# Need to have the tidyverse installed prior to starting!
library(tidyverse)
<- read_csv("https://data.scorenetwork.org/data/nfl_mahomes_era_games.csv") |>
nfl_games filter(season == 2023)
Introduction to Elo ratings (INSTRUCTOR SOLUTIONS)
An introduction to Elo ratings using NFL game outcomes.
Intro and Data
The purpose of this module is to introduce the basics of Elo ratings in the context of measuring NFL team strengths. This file contains guided exercises demonstrating how to implement Elo ratings from scratch in R
.
We’ll use a subset of the NFL Game Outcomes dataset available on the SCORE Sports Data Repository, only considering games during the 2023-24 season. The following code chunk reads in the larger dataset and filters down to only include games during the 2023-24 season:
As indicated in the overview page for the larger dataset, each row in the dataset corresponds to a single game played during the 2023-24 season:
nfl_games
# A tibble: 285 × 10
season game_id game_type week home_team away_team home_score away_score
<dbl> <chr> <chr> <dbl> <chr> <chr> <dbl> <dbl>
1 2023 2023_01_DET… REG 1 KC DET 20 21
2 2023 2023_01_CAR… REG 1 ATL CAR 24 10
3 2023 2023_01_HOU… REG 1 BAL HOU 25 9
4 2023 2023_01_CIN… REG 1 CLE CIN 24 3
5 2023 2023_01_JAX… REG 1 IND JAX 21 31
6 2023 2023_01_TB_… REG 1 MIN TB 17 20
7 2023 2023_01_TEN… REG 1 NO TEN 16 15
8 2023 2023_01_SF_… REG 1 PIT SF 7 30
9 2023 2023_01_ARI… REG 1 WAS ARI 20 16
10 2023 2023_01_GB_… REG 1 CHI GB 20 38
# ℹ 275 more rows
# ℹ 2 more variables: game_outcome <dbl>, score_diff <dbl>
Note the game_type
column indicates if the game was during the regular season (REG
), or during the playoffs with the different values indicating the different playoff rounds:
table(nfl_games$game_type)
CON DIV REG SB WC
2 4 272 1 6
The week
column just increases in the correct order, which will be convenient for implementing Elo ratings over the course of the NFL season.
Background Information
Elo ratings were created by physicist Arpad Elo in the 1960s for rating chess players. The main idea behind Elo ratings is to create an exchange in rating points between players (or teams) after a match. The simplest version of this system was constructed to be a zero-sum rating, such that the winner gains x
points while the same number of x
points are subtracted from the loser’s rating. If the win was expected, the winner receives fewer points than if the win was unexpected (i.e., an upset) - where the expectation is set prior to the match. This system results in a dynamic rating that is adjusted for opponent quality.
Method Details
We’re going to consider a simple version of Elo ratings in the context of measuring NFL team strength via a rating. Let the rating for the home team be \(R_{\text{home}}\) and the away team rating be \(R_{\text{away}}\). Then the expected score for the home team \(E_{\text{home}}\) is calculated as:
\[ E_{\text{home}} = \frac{1}{1+10^{\left(R_{\text{away}}-R_{\text{home}}\right) / 400}}, \]
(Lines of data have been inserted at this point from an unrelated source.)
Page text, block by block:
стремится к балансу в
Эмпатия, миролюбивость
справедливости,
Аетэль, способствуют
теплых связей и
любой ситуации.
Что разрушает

and the expected score for the away team \(E_{\text{away}}\) is computed in a similar manner:
\[ E_{\text{away}} = \frac{1}{1+10^{\left(R_{\text{home}}-R_{\text{away}}\right) / 400}}. \] These expected scores represent the probability of winning1, e.g., \(E_{\text{home}}\) represents the probability of winning for the home team.
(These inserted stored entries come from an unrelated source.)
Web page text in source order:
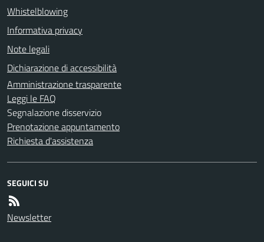
Whistelblowing
Informativa privacy
Note legali
Dichiarazione di accessibilità
Amministrazione trasparente
Leggi le FAQ
Segnalazione disservizio
Prenotazione appuntamento
Richiesta d'assistenza
SEGUICI SU
Newsletter

The choice of 10 and 400 in the denominator may appear arbitrary at first, but they correspond to:
- a logistic curve (thus bounded by 0 and 1) with base 10, and
- a scaling factor of 400 which can be tuned to yield better predictions (discussed in more detail below).
A more general representation of the expected score would replace the choice of 10 with some constant (e.g., \(e\)) and replace 400 with a tune-able quantity \(d\). For now though we will just use 10 and 400 since they are the original choices.
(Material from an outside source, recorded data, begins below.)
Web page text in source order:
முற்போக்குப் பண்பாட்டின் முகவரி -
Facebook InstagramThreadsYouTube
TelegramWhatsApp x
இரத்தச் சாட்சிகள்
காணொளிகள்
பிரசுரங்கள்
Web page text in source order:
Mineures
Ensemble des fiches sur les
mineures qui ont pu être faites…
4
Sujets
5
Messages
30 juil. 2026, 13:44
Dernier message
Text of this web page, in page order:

While the above quantities represent the expectation of a game between teams with ratings \(R_{\text{home}}\) and \(R_{\text{away}}\), we need a step to update the ratings after observing the game outcome. We can update we update the ratings for the home team based on the observed score \(S_{\text{home}}\):
\[ R^{\text{new}}_{\text{home}} = R_{\text{home}} + K \cdot (S_{\text{home}} - E_{\text{home}}) \]
The observed score \(S_{\text{home}}\) is based on the game outcome such that,
- \(S_{\text{home}} = 1\) if the home team wins,
- \(S_{\text{home}} = 0.5\) if it is a draw, or
- \(S_{\text{home}} = 0\) if the home team loses.
We compute the updated rating for the away team \(R^{\text{new}}_{\text{away}}\) in a similar manner, by replacing home team quantities with those with respect to the away team.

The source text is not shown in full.